Between both Essun’s reaction to fear and the reaction of privileged oppressors of the Stillness’s society and the Fulcrum, a common denominator is made clear. When fear is a driving factor, power is used in such a way that true justice is an impossibility. To understand that, one needs to look no further than the concept of icing. In order to access power and commit huge, godlike acts of seismic activity, you must take from the life around you. When that power is driven by fear, the taking becomes an unruly, wild thing that grows in anger, even if, like Essun, that anger and fear is justified.
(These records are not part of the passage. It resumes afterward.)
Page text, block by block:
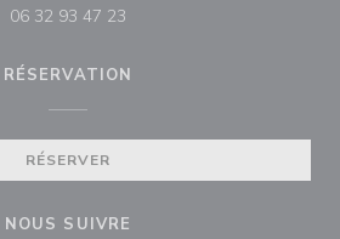
06 32 93 47 23
RÉSERVATION
RÉSERVER
NOUS SUIVRE
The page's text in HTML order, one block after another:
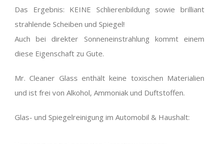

It might be justified, but acting out of fear takes away that critical thinking and leaves only rash, violent decision making. Examining the intersection of fear, justice, and power through the lens of icing in N.K. Jemisin’s The Fifth Season leaves me with only one conclusion: fear-driven so-called “justice” doled out by power, be it hard or soft, only begets more fear. That is the consequence of uncontrolled icing and of the Stillness’s continued persecution of the orogenes.